Rendez-vous traditionnel des juristes experts en droit boursier, magistrats, procureurs ou avocats du CAC 40, le colloque annuel de la Commission des sanctions est l’occasion de faire un point sur les atermoiements et perspectives de la lutte contre la grande délinquance financière. Deontofi.com a suivi ce 9ème colloque, le 6 octobre 2016 au Palais Brongniart.
Marie-Hélène Tric prononçait son premier discours d’ouverture de ce colloque en tant que présidente de la Commission des sanctions depuis avril 2016, pour succéder à M. Michel Pinault, désigné au Conseil constitutionnel, qui avait lui-même succédé en janvier 2014 à Mme Claude Nocquet, élue à ce mandat en juin 2011 en remplacement de M. Daniel Labetoule.
Après un hommage à ses prédécesseurs, Marie-Hélène Tric met le doigt sur la principale plaie de notre justice financière : « S’il y avait une amélioration à apporter à notre procédure, il me semble qu’elle résiderait dans la phase postérieure à la notification de griefs », énonce la présidente de la Commission des sanctions. « En effet, si nous mettons tout en œuvre pour respecter les droits de la défense, poursuit-elle (…), il me semble très important que les droits de la poursuite soient mieux respectés afin que s’exerce un débat contradictoire équilibré ».
Attention, la remarque peut sembler anodine, mais dans le langage feutré du Conseil d’Etat, dont elle est issue, c’est un avis de détresse. Traduit en clair, et sans les précautions de langage de la diplomatie administrative, cela signifie dire que l’avantage donné aux avocats des fripouilles dans les procédures de sanction contribue à l’impunité des fraudes boursières en France, largement décriée.
Mais la présidente de la Commission des sanctions n’ira pas plus loin dans la dénonciation de cette justice boursière si délicate pour les fraudeurs de très haut vol.

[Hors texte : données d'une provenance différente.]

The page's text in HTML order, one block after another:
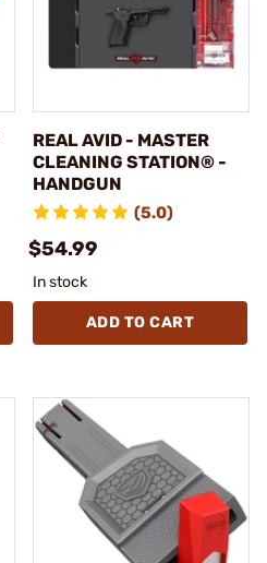
REAL AVID - MASTER
CLEANING STATION® -
HANDGUN
(5.0)
$54.99
In stock
ADD TO CART
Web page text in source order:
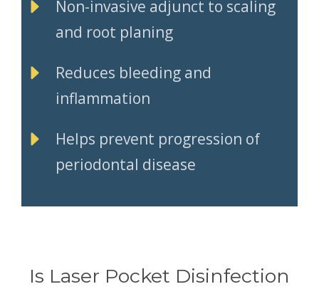
Non-invasive adjunct to scaling
and root planing
Reduces bleeding and
inflammation
Helps prevent progression of
periodontal disease
Is Laser Pocket Disinfection
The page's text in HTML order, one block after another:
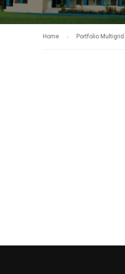
Home Portfolio Multigrid
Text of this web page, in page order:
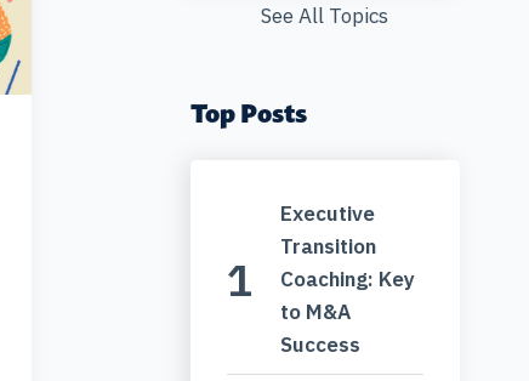
See All Topics
Top Posts
Executive
Transition
Coaching: Key
to M&A
Success
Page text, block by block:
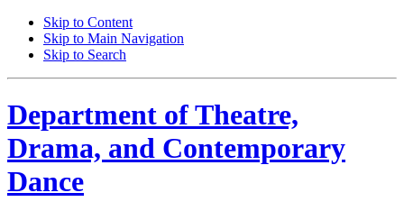
Skip to Content
Skip to Main Navigation
Skip to Search
Department ofTheatre,
Drama, and Contemporary
Dance
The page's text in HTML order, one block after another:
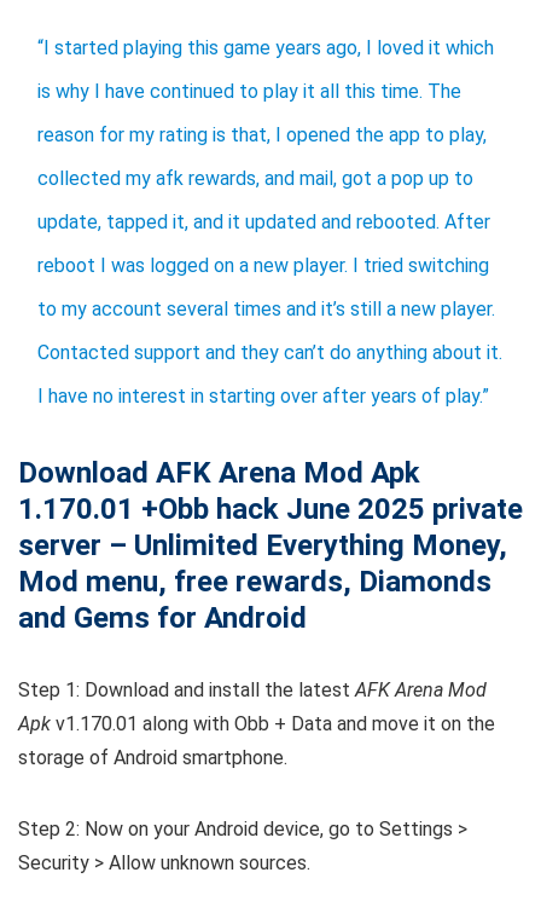
“I started playing this game years ago, I loved it which
is why I have continued to play it all this time. The
reason for my rating is that, I opened the app to play,
collected my afk rewards, and mail, got a pop up to
update, tapped it, and it updated and rebooted. After
reboot I was logged on a new player. I tried switching
to my account several times and it’s still a new player.
Contacted support and they can’t do anything about it.
I have no interest in starting over after years of play.”
Download AFK Arena Mod Apk
1.170.01 +Obb hack June 2025 private
server – Unlimited Everything Money,
Mod menu, free rewards, Diamonds
and Gems for Android
Step 1: Download and install the latest AFK Arena Mod
Apk v1.170.01 along with Obb + Data and move it on the
storage of Android smartphone.
Step 2: Now on your Android device, go to Settings >
Security > Allow unknown sources.
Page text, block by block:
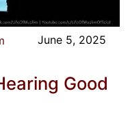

Au contraire. Puisque la France n’a pas l’ambition de condamner les fraudes boursières de façon dissuasive (au-delà des promesses électorales), la présidente de la Commission des sanctions endosse ce choix avec loyauté, et insiste sur son « rôle pédagogique car nous n’avons pas affaire qu’à des délinquants financiers ».
Dans la culture française, le terme de délinquant financier désigne les petits escrocs, ou les étrangers plus facilement condamnés, jamais ceux sortis de l’ENA, passés par des cabinets ministériels et pantouflant dans les conseils d’administration des grandes banques ou des sociétés du CAC 40. Non, pour eux, et pour les fraudes institutionnelles mises en place par leurs organisations (comme l’information trompeuse et le mensonge aux épargnants et aux actionnaires) : « la sanction doit donc tenir compte des cas où le manquement procède de mauvaises habitudes prises par certains professionnels », explique patiemment Marie-Hélène Tric.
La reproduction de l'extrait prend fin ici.